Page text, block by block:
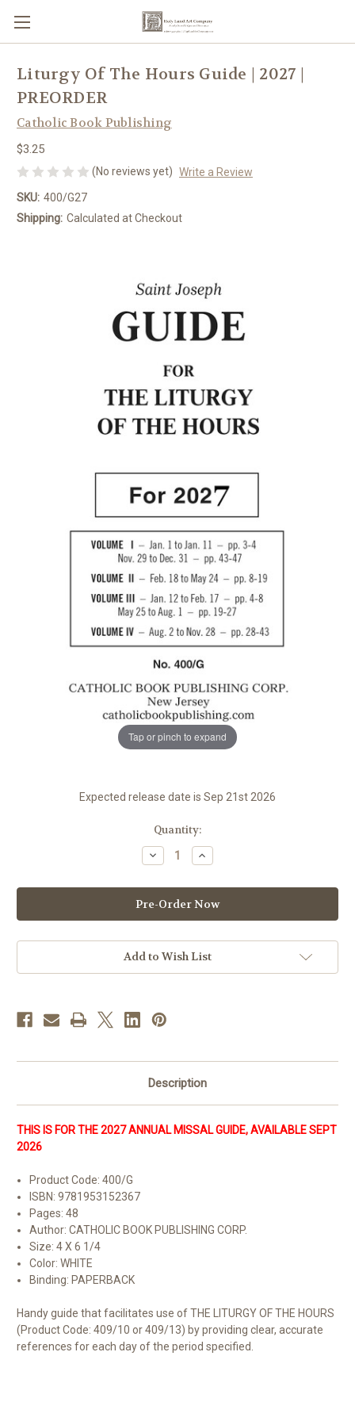
Tap or pinch to expand
Liturgy Of The Hours Guide | 2027 |
PREORDER
Catholic Book Publishing
$3.25
(No reviews yet) Write a Review
SKU: 400/G27
Shipping: Calculated at Checkout
Expected release date is Sep 21st 2026
Quantity:
Decrease
Quantity
Liturgy
Of
The
Hours
|
2027
PREORDER
Increase
Quantity
Liturgy
Of
The
Hours
|
2027
PREORDER
Add to Wish List
Description
THIS IS FOR THE 2027 ANNUAL MISSAL GUIDE, AVAILABLE SEPT
2026
Product Code: 400/G
ISBN: 9781953152367
Pages: 48
Author: CATHOLIC BOOK PUBLISHING CORP.
Size: 4 X 6 1/4
Color: WHITE
Binding: PAPERBACK
Handy guide that facilitates use of THE LITURGY OF THE HOURS
(Product Code: 409/10 or 409/13) by providing clear, accurate
references for each day of the period specified.
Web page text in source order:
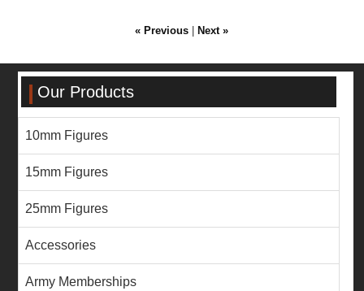
« Previous Next »
Our Products
10mm Figures
15mm Figures
25mm Figures
Accessories
Army Memberships
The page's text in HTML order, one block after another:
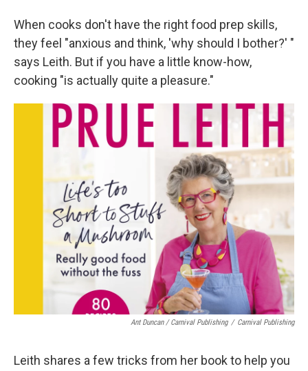
When cooks don't have the right food prep skills,
they feel "anxious and think, 'why should I bother?' "
says Leith. But if you have a little know-how,
cooking "is actually quite a pleasure."
Ant Duncan / Carnival Publishing / Carnival Publishing
Leith shares a few tricks from her book to help you
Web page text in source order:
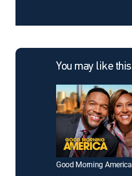
You may like this
Good Morning America
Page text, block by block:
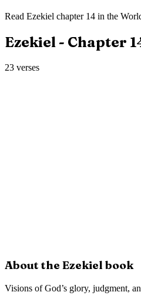
Read Ezekiel chapter 14 in the
Ezekiel- Chapter
23 verses
About the Ezekielbook
Visions of God’s glory, judgment,
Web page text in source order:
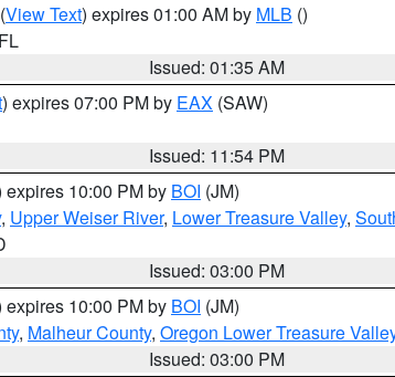
(View Text) expires 01:00 AM by MLB ()
Issued: 01:35 AM
) expires 07:00 PM by EAX (SAW)
Issued: 11:54 PM
expires 10:00 PM by BOI (JM)
, Upper Weiser River, Lower Treasure Valley,
Issued: 03:00 PM
expires 10:00 PM by BOI (JM)
, Malheur County, Oregon Lower Treasure
Issued: 03:00 PM
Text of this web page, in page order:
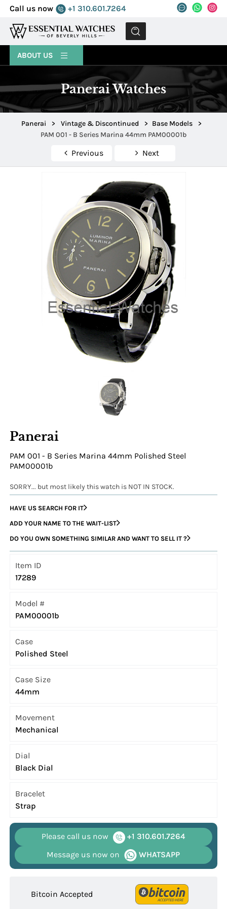
Call us now +1 310.601.7264
MENU
ABOUT US
Panerai Watches
Panerai > Vintage & Discontinued > Base Models
>
PAM 001 - B Series Marina 44mm PAM00001b
Previous Next
Panerai
PAM 001 - B Series Marina 44mm Polished Steel
PAM00001b
SORRY... but most likely this watch is NOT IN STOCK.
HAVE US SEARCH FOR IT
ADD YOUR NAME TO THE WAIT-LIST
DO YOU OWN SOMETHING SIMILAR AND WANT TO SELL IT ?
Item ID
17289
Model #
PAM00001b
Case
Polished Steel
Case Size
44mm
Movement
Mechanical
Dial
Black Dial
Bracelet
Strap
Please call us now
+1 310.601.7264
Message us now on
WHATSAPP
Bitcoin Accepted
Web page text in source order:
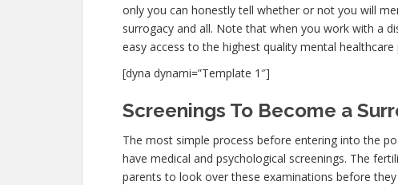
only you can honestly tell whether or not you will
surrogacy and all. Note that when you work with a
easy access to the highest quality mental healthcare
[dyna dynami=”Template 1″]
Screenings To Become a
The most simple process before entering into the
have medical and psychological screenings. The
parents to look over these examinations before
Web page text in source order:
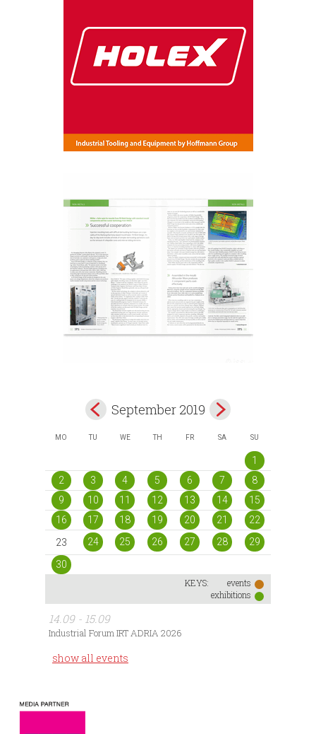
September 2019
MO TU WE TH FR SA SU
1
2
3 4 5 6 7
8
9
10 11 12 13 14
15
16
17 18 19 20 21
22
23
24 25 26 27 28
29
30
KEYS:
events
exhibitions
14.09 - 15.09
Industrial Forum IRT ADRIA 2026
show all events
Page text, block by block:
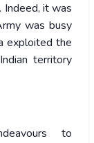
Indeed, it was
was busy
exploited the
territory
to
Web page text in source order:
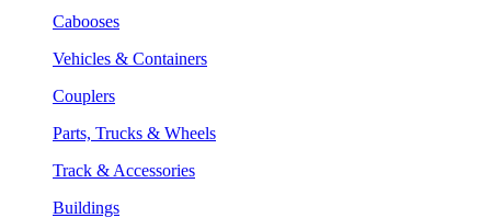
Cabooses
Vehicles & Containers
Couplers
Parts, Trucks & Wheels
Track & Accessories
Buildings
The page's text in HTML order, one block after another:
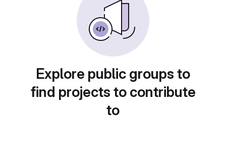
Explore public groups to
find projects to contribute
to
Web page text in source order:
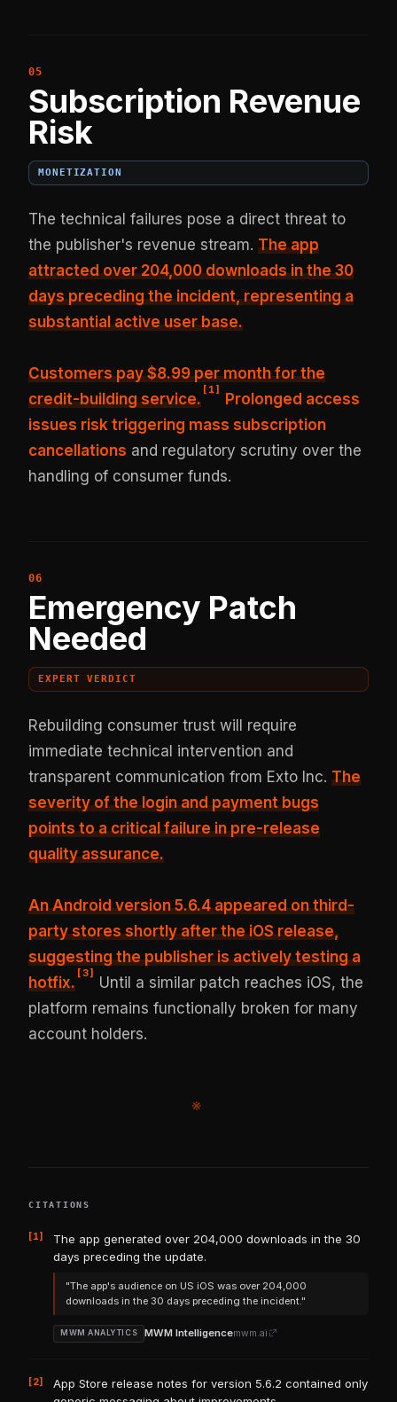
Subscription Revenue
Risk
MONETIZATION
The technical failures pose a direct threat to
the publisher's revenue stream.The app
attractedover 204,000 downloads in the 30
dayspreceding the incident, representing a
substantial active user base.
Customers pay $8.99 per month for the
credit-building service.
[1]
Prolonged access
issues risk triggering mass subscription
cancellations and regulatory scrutiny over the
handling of consumer funds.
Emergency Patch
Needed
EXPERT VERDICT
Rebuilding consumer trust will require
immediate technical intervention and
transparent communication from Exto Inc.The
severity of the login and payment bugs
points toa critical failure in pre-release
quality assurance.
An Android version 5.6.4 appeared on third-
party stores shortly after the iOS release,
suggesting the publisher is actively testing a
hotfix.
[3]
Until a similar patch reaches iOS, the
platform remains functionally broken for many
account holders.
※
CITATIONS
[1]
The app generated over 204,000 downloads in the 30
days preceding the update.
"The app's audience on US iOS was over 204,000
downloads in the 30 days preceding the incident."
MWM ANALYTICS MWM Intelligencemwm.ai
[2]
App Store release notes for version 5.6.2 contained only
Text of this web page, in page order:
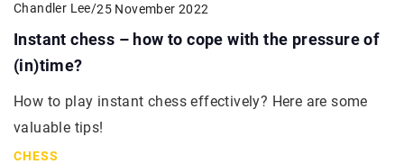
Chandler Lee/25 November 2022
Instant chess – how to cope with the pressure of
(in)time?
How to play instant chess effectively? Here are some
valuable tips!
CHESS
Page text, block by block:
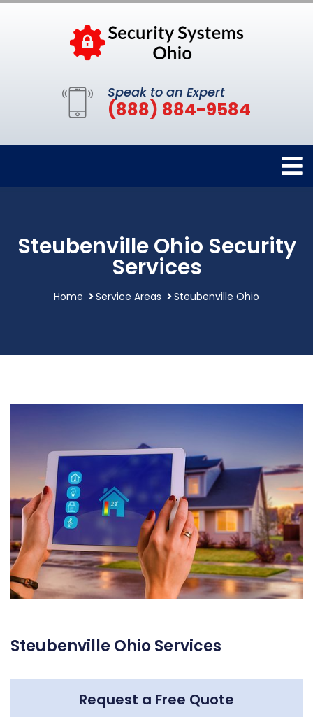
Speak to an Expert
(888) 884-9584
Steubenville Ohio Security
Services
Home Service Areas Steubenville Ohio
Steubenville Ohio Services
Request a Free Quote
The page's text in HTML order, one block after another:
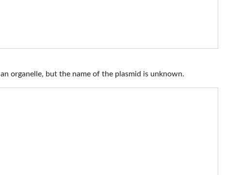
organelle, but the name of the plasmid is unknown.
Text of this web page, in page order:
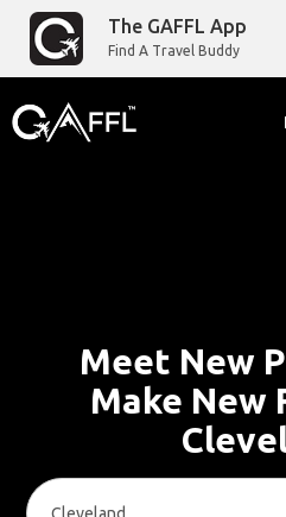
The GAFFL App
Find A Travel Buddy
Meet New
Make New
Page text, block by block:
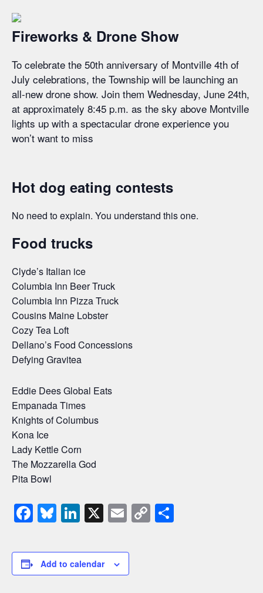
Fireworks & Drone Show
To celebrate the 50th anniversary of Montville 4th of
July celebrations, the Township will be launching an
all-new drone show. Join them Wednesday, June 24th,
at approximately 8:45 p.m. as the sky above Montville
lights up with a spectacular drone experience you
won’t want to miss
Hot dog eating contests
No need to explain. You understand this one.
Food trucks
Clyde’s Italian ice
Columbia Inn Beer Truck
Columbia Inn Pizza Truck
Cousins Maine Lobster
Cozy Tea Loft
Dellano’s Food Concessions
Defying Gravitea
Eddie Dees Global Eats
Empanada Times
Knights of Columbus
Kona Ice
Lady Kettle Corn
The Mozzarella God
Pita Bowl
F
a
c
e
Bl
u
e
sk
Li
n
k
e
X E
m
ail
C
o
Add to calendar
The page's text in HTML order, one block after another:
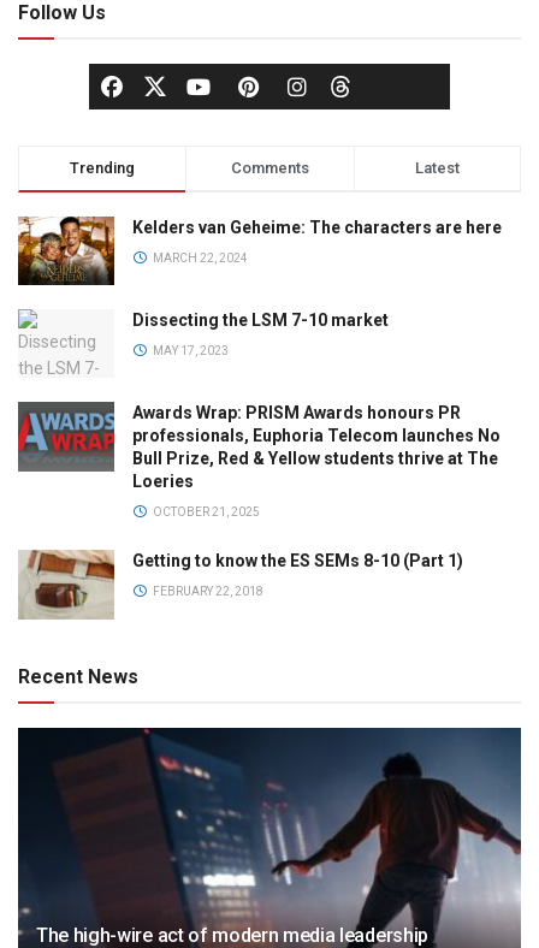
Follow Us
Trending Comments Latest
Kelders van Geheime: The characters are here
MARCH 22, 2024
Dissecting the LSM 7-10 market
MAY 17, 2023
Awards Wrap: PRISM Awards honours PR
professionals, Euphoria Telecom launches No
Bull Prize, Red & Yellow students thrive at The
Loeries
OCTOBER 21, 2025
Getting to know the ES SEMs 8-10 (Part 1)
FEBRUARY 22, 2018
Recent News
The high-wire act of modern media leadership
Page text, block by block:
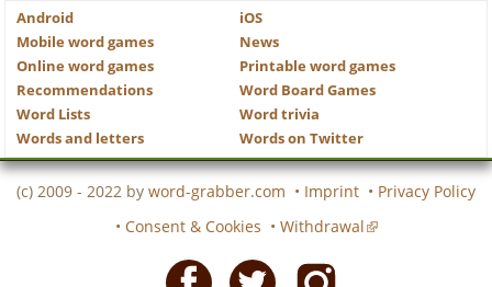
Android
iOS
Mobile word games
News
Online word games
Printable word games
Recommendations
Word Board Games
Word Lists
Word trivia
Words and letters
Words on Twitter
(c) 2009 - 2022 by word-grabber.com • Imprint • Privacy Policy
• Consent & Cookies • Withdrawal
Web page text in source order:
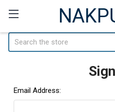
Search
Email Address:

- - - - -

_Goal of the exercise:_
Every line of the entries that includes "from" must be copied into the answer.

_Answer to the exercise:_
Leith shares a few tricks from her book to help you
transparent communication from Exto Inc.The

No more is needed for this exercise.